My adviser thinks that I should remove such samples from the testing set. His reasoning is that these are like "freebies" when it comes to testing, and may artificially boost the reported accuracy.
However, I disagree and think they should be included, because it may actually happen in the real world that the classifier sees a sample that it has already seen before. To remove these samples would bring us even further from reality.
What do you think?

It would be nice to know if you're talking about a couple of repetitions in million samples or 10 repetitions in 15 samples.
In general I don't find what you're doing reasonable. I think your advisor has a very good point. Your evaluation needs to be as close as possible to using your classifier outside your control -- You can't just assume your going to be evaluated on a datapoint you've already seen. Even if each data point is independent, you're going to be evaluated on never-before-seen data.
My experience is in computer vision, and it would be very highly questionable to train and test with the same picture of a one subject. In fact I wouldn't be comfortable training and testing with frames of the same video (not even the same frame).
EDIT:
There are two questions:
The distribution permits that these repetitions naturally happen. I
believe you, you know your experiment, you know your data, you're
the expert.
The issue that you're getting a boost by doing this and that this
boost is possibly unfair. One possible way to address your advisor's
concerns is to evaluate how significant a leverage you're getting
from the repeated data points. Generate 20 test cases 10 in which
you train with 1000 and test on 33 making sure there are not
repetitions in the 33, and another 10 cases in which you train with
1000 and test on 33 with repetitions allowed as they occur
naturally. Report the mean and standard deviation of both
experiments.

It depends... Your adviser suggested the common practice. You usually test a classifier on samples which have not been used for training. If the samples of the test set matching the training set are very few, your results are not going to have statistical difference because of the reappearance of the same vectors. If you want to be formal and still keep your logic, you have to prove that the reappearance of the same vectors has no statistical significance on the testing process. If you proved this theoretically, I would accept your logic. See this ebook on statistics in general, and this chapter as a start point on statistical significance and null hypothesis testing.
Hope I helped!

In as much as the training and testing datasets are representative of the underlying data distribution, I think it's perfectly valid to leave in repetitions. The test data should be representative of the kind of data you would expect your method to perform on. If you genuinely can get exact replicates, that's fine.
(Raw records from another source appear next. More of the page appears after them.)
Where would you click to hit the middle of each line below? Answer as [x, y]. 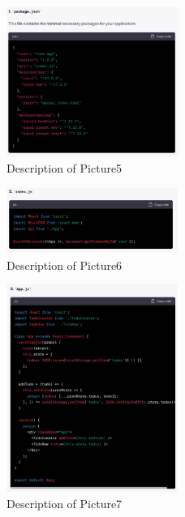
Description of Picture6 [65, 265]
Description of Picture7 [65, 504]
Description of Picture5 [65, 168]
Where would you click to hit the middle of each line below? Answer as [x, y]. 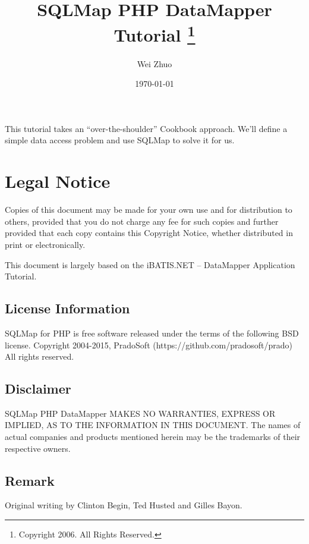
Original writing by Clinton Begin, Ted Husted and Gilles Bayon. [124, 505]
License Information [67, 308]
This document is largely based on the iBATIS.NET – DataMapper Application [150, 264]
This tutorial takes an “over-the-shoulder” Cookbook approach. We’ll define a [146, 128]
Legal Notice [58, 181]
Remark [30, 480]
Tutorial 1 [154, 34]
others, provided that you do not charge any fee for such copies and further [142, 221]
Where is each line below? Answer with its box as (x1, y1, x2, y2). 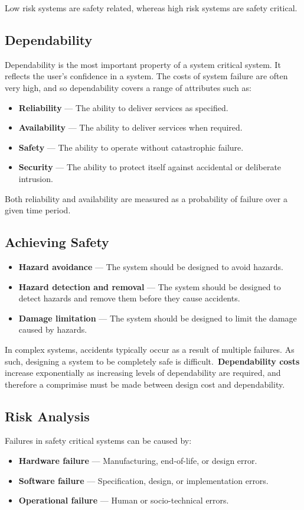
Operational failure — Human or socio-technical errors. (18, 494, 229, 506)
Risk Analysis (5, 407, 90, 425)
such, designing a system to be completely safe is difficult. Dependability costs (5, 355, 300, 367)
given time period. (5, 204, 71, 216)
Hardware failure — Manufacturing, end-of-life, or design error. (18, 454, 257, 467)
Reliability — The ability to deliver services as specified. (18, 101, 228, 113)
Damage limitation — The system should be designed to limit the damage (18, 311, 297, 324)
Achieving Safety (5, 233, 109, 251)
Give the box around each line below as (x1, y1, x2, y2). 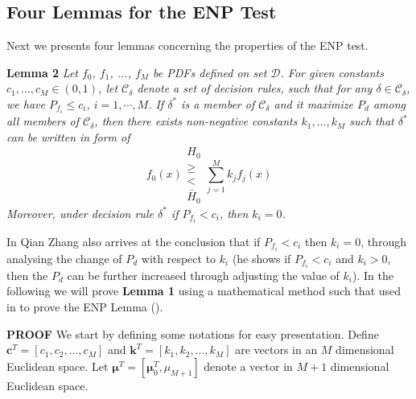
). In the (352, 266, 393, 283)
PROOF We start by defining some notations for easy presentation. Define (6, 325, 379, 342)
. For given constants (280, 64, 384, 80)
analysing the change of (6, 249, 122, 266)
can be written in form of (6, 128, 130, 145)
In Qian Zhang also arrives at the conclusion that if (6, 232, 261, 249)
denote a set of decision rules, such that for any (137, 80, 373, 97)
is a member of (181, 95, 255, 112)
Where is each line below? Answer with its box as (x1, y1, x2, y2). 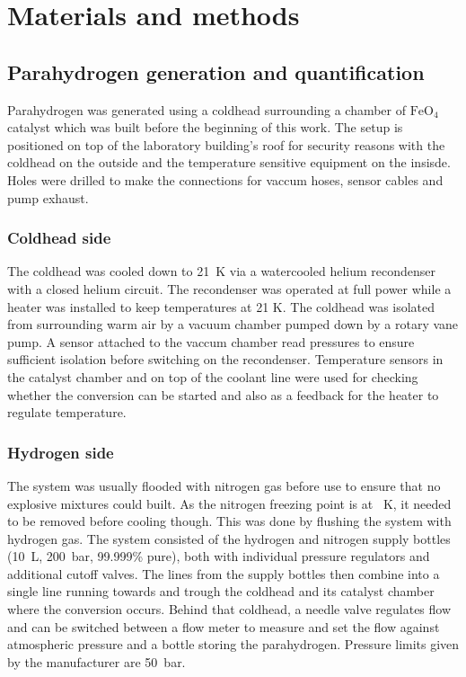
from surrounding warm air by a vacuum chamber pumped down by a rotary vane (7, 315, 459, 334)
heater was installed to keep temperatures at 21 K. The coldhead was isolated (7, 297, 435, 316)
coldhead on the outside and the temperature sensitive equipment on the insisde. (7, 153, 451, 172)
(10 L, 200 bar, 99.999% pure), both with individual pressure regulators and (7, 547, 430, 566)
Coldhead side (7, 227, 111, 249)
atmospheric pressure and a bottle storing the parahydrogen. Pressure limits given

However, I would question what your domain is where it's possible to generate exactly the same sample multiple times. Are your data synthetic? Are you using a tiny feature set with few possible values for each of your features, such that different points in input space map to the same point in feature space?
The fact that you're able to encounter the same instance multiple times is suspicious to me. Also, if you have 1,033 instances, you should be using far more than 33 of them for testing. The variance in your test accuracy will be huge. See the answer here.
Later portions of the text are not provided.